“She did,” Frobisher said.
“Did you go, sir?”
“I did.”
Frobisher didn’t elaborate and the desk sergeant didn’t push his luck by asking him to. Frobisher had no small talk, he never had done. It meant that he was a much misunderstood man, presumed to be standoffish, arrogant even. He had tried, God help him, to chat and prattle about the weather or horse-racing, even films, but he ended up sounding like a poor amateur actor. (Well, Constable, how’s that allotment of yours coming on?) His real passions were esoteric, of little interest to the common man or his colleagues in Bow Street, certainly not to his wife—the Berlin Treaty between Germany and the Soviets (how could that end well?) or a demonstration of a “televisor” to the Royal Society by a chap called Baird (like something from an H. G. Wells novel)。 He had an enquiring mind. It was a curse. Even sometimes for a detective.

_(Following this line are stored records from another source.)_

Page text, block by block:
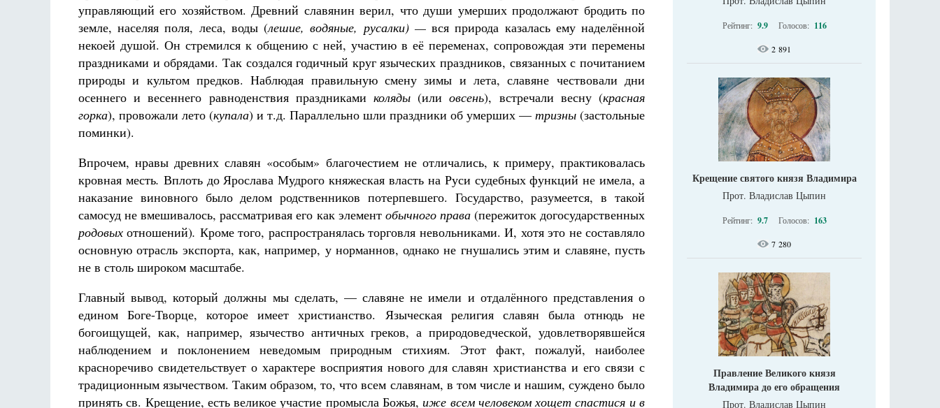
управляющий его хозяйством. Древний славянин верил, что души умерших продолжают бродить по
земле, населяя поля, леса, воды (лешие, водяные, русалки) —вся природа казалась ему наделённой
некоей душой. Он стремился к общению с ней, участию в её переменах, сопровождая эти перемены
праздниками и обрядами. Так создался годичный круг языческих праздников, связанных с почитанием
природы и культом предков. Наблюдая правильную смену зимы и лета, славяне чествовали дни
осеннего и весеннего равноденствия праздниками коляды (илиовсень), встречали весну (красная
горка), провожали лето (купала) и т.д. Параллельно шли праздники об умерших — тризны (застольные
поминки).
Впрочем, нравы древних славян «особым» благочестием не отличались, к примеру, практиковалась
кровная месть. Вплоть до Ярослава Мудрого княжеская власть на Руси судебных функций не имела, а
наказание виновного было делом родственников потерпевшего. Государство, разумеется, в такой
самосуд не вмешивалось, рассматривая его как элемент обычного права(пережиток догосударственных
родовых отношений). Кроме того, распространялась торговля невольниками. И, хотя это не составляло
основную отрасль экспорта, как, например, у норманнов, однако не гнушались этим и славяне, пусть
не в столь широком масштабе.
Главный вывод, который должны мы сделать, — славяне не имели и отдалённого представления о
едином Боге-Творце, которое имеет христианство. Языческая религия славян была отнюдь не
богоищущей, как, например, язычество античных греков, а природоведческой, удовлетворявшейся
наблюдением и поклонением неведомым природным стихиям. Этот факт, пожалуй, наиболее
красноречиво свидетельствует о характере восприятия нового для славян христианства и его связи с
традиционным язычеством. Таким образом, то, что всем славянам, в том числе и нашим, суждено было
принять св. Крещение, есть великое участие промысла Божья, иже всем человеком хощет спастися и в
Рейтинг: 9.9 Голосов: 116
2 891
Крещение святого князя Владимира
Прот. Владислав Цыпин
Рейтинг: 9.7 Голосов: 163
7 280
Правление Великого князя
Владимира до его обращения
Прот. Владислав Цыпин
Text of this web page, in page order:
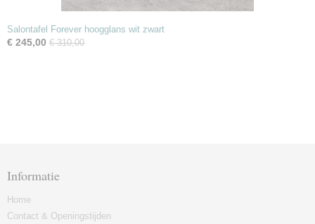
Salontafel Forever hoogglans wit zwart
€ 245,00 € 310,00
Informatie
Home
Contact & Openingstijden
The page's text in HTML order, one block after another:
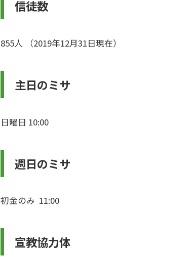
信徒数
855人 （2019年12月31日現在）
主日のミサ
日曜日 10:00
週日のミサ
初金のみ 11:00
宣教協力体
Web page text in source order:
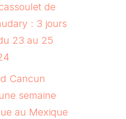
de
: 3 jours
23 au 25
Cancun
semaine
au Mexique
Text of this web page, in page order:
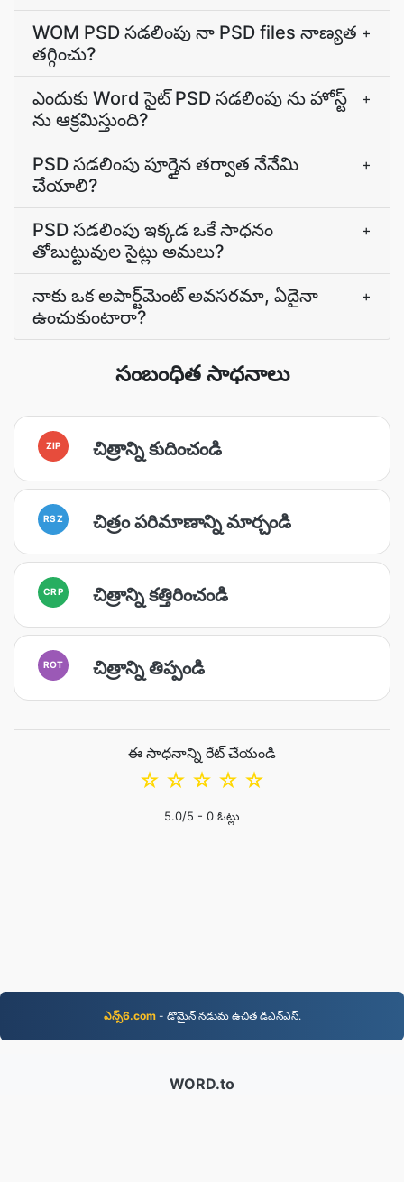
WOM PSD సడలింపు నా PSD files నాణ్యత
తగ్గించు?
+
ఎందుకు Word సైట్ PSD సడలింపు ను హోస్ట్
ను ఆక్రమిస్తుంది?
+
PSD సడలింపు పూర్తైన తర్వాత నేనేమి
చేయాలి?
+
PSD సడలింపు ఇక్కడ ఒకే సాధనం
తోబుట్టువుల సైట్లు అమలు?
+
నాకు ఒక అపార్ట్‌మెంట్‌ అవసరమా, ఏదైనా
ఉంచుకుంటారా?
+
సంబంధిత సాధనాలు
ZIP చిత్రాన్ని కుదించండి
RSZ చిత్రం పరిమాణాన్ని మార్చండి
CRP చిత్రాన్ని కత్తిరించండి
ROT చిత్రాన్ని తిప్పండి
ఈ సాధనాన్ని రేట్ చేయండి
☆
☆
☆
☆
☆
5.0/5 - 0 ఓట్లు
ఎన్స్6.com- డొమైన్‌ నడుమ ఉచిత డిఎన్‌ఎస్‌.
WORD.to
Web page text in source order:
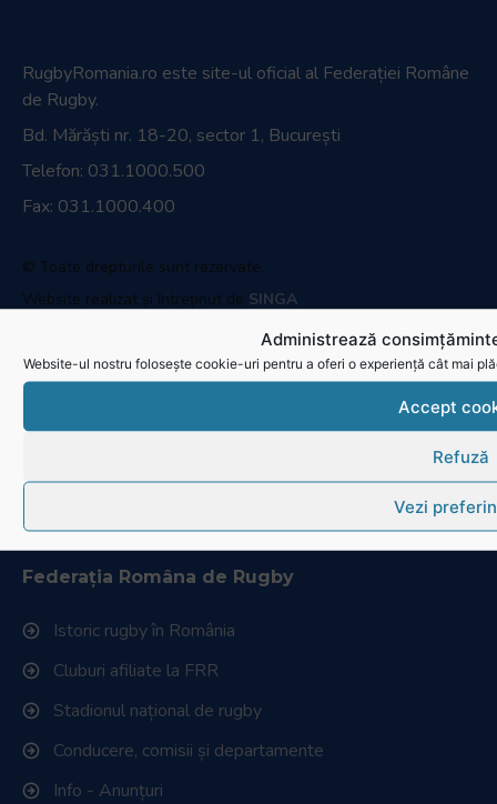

At home in Ealing, he was saved from the rigours of small talk by mutual incomprehension. His wife was called Charlotte—Lottie—although she had no birth certificate to prove that and Frobisher had his doubts. The detective in him would like to have investigated further, the husband in him thought it wise to leave the subject alone. She was French, or Belgian, she seemed unsure, certainly borderline, plucked from the blighted remains of Ypres at the end of the war with nothing but a bulb of garlic in her pocket, and had no papers to elucidate, and did not care to remember on account of what the doctors called “hysterical amnesia.”
When younger, Frobisher had imagined many qualities in his future wife, but he had not anticipated hysterical amnesia. Lottie’s story was tragic and complicated—again, something he had not predicted in his future wife.
A woman, screeching her innocence, was hauled in through the door by two constables, saving Frobisher from further thought.
“Dolly Pargeter, accused of pickpocketing on the Strand,” one of the uniformed constables who was trying to control her said to the desk sergeant.
“You’re out and about early, Dolly,” the desk sergeant said amiably. “Let’s get you checked into the Ritz, shall we?” His nose twitched, he was being kept from his bacon, but to tend to it would be admitting its existence to Frobisher.
“I’ll be off, then,” Frobisher said reluctantly. He preferred the police station to his Ealing terrace, which said much about the Ealing terrace. As he turned to go, the desk sergeant said, “Sir, I forgot—a girl washed up, fished out from the pier at Tower Bridge. She’s probably still in the Dead Man’s Hole. Thought you’d want to know.” Frobisher took an almost unhealthy interest in dead girls, in the opinion of Bow Street.
“Thank you, Sergeant,” Frobisher said, grateful to be reprieved from Ealing. “I’ll take a look.”
“It’s your day off, sir,” the desk sergeant reminded him.
“Crime never sleeps,” Frobisher said testily. He sounded priggish, he knew. “By the way, Sergeant—”
“Yes, sir?”
“I think your bacon’s burning.”
Frobisher couldn’t help smiling to himself as he made his way out of the station. That would serve them right for not including him, he thought.
As he crossed the road, he was forced to do a neat quickstep to avoid an approaching motorcycle. An Enfield, the rider anonymous behind goggles and leather helmet. How easy it would be to be killed on the streets of London. By accident or design.
An Awkward Age
Even before the Cokers were piling into their Bentleys outside Holloway, fourteen-year-old Freda was awake, roused by the shouts and tuneless singing of the night porters in Covent Garden market as they unloaded the lorries that started rumbling in at midnight from all over the country—apples from Evesham, mushrooms from Suffolk, exotica from all over the world.
Since running away from home, Freda—Alfreda Murgatroyd—had been renting an attic room in a dingy boarding house in Henrietta Street, so close to the market that she could swear she could smell the rotting cabbage leaves trodden underfoot. Freda had come to London to find her fortune, to become a star of the West End stage. She had not yet been discovered, but her courage had held and this Saturday she was to have an audition. Her life, she was sure, was about to change.
Although small, Freda looked older than her years. For a pretty girl, she was surprisingly lacking in vanity about her looks, which she considered to be more a matter of chance than anything else. Or God-given, if you believed that God gave beauty as a gift, which seemed unlikely. It was more like the kind of trick that the Greek gods played on people—a curse rather than a gift. One of the few books Freda had read was an illustrated anthology of Greek myths (A Child’s Guide) that she had found abandoned on the seat in a train carriage when she was ten years old. It was hardly a helpful primer for life.